The following models are supported:
- `Sesame/CSM-1B`
- `MegaTTS3`
- `SparkAudio/Spark-TTS-0.5B`
- `Zyphra/Zonos-v0.1-transformer`
- `microsoft/speecht5_tts`
- `Kokoro` (English and Spanish only)
- `suno/bark-small` (default TTS model)
- `suno/bark`
- `facebook/mms-tts-eng` (English only)
- `facebook/mms-tts-deu` (German only)
- `facebook/mms-tts-fra` (French only)
- `facebook/mms-tts-spa` (Spanish only)
- `facebook/mms-tts-swe` (Swedish only)

## Installation

To install `str2speech`, first make sure you have `pip` installed, then run:

```sh
pip install str2speech
```

## Usage

### Command Line
Run the script via the command line:

```sh
str2speech --text "Hello, world!" --output hello.wav
```

### Options
- `--text` (`-t`): The text to convert to speech.
- `--file` (`-f`): A file containing text to convert to speech.
- `--voice` (`-v`): The voice preset to use (optional, defaults to a predefined voice).
- `--output` (`-o`): The output `.wav` file name (optional, defaults to `output.wav`).
- `--model` (`-m`): The TTS model to use (optional, defaults to `suno/bark-small`).
- `--speed` (`-s`): The speed of the speech (optional, defaults to 1.0).

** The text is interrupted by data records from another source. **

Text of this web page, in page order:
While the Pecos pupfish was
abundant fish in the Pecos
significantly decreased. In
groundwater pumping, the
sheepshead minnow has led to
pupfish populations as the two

Supported only by Kokoro TTS currently.

Example:
```sh
str2speech --file input.txt --output speech.wav --model suno/bark
```

## API Usage

You can also use `str2speech` as a Python module:

```python
from str2speech.speaker import Speaker

speaker = Speaker()
speaker.text_to_speech("Hello, this is a test.", "test.wav")
```

## Tested With These Dependencies
- `transformers==4.49.0`
- `torch==2.5.1+cu124`
- `numpy==1.26.4`
- `scipy==1.13.1`

## License
This project is licensed under the GNU General Public License v3 (GPLv3).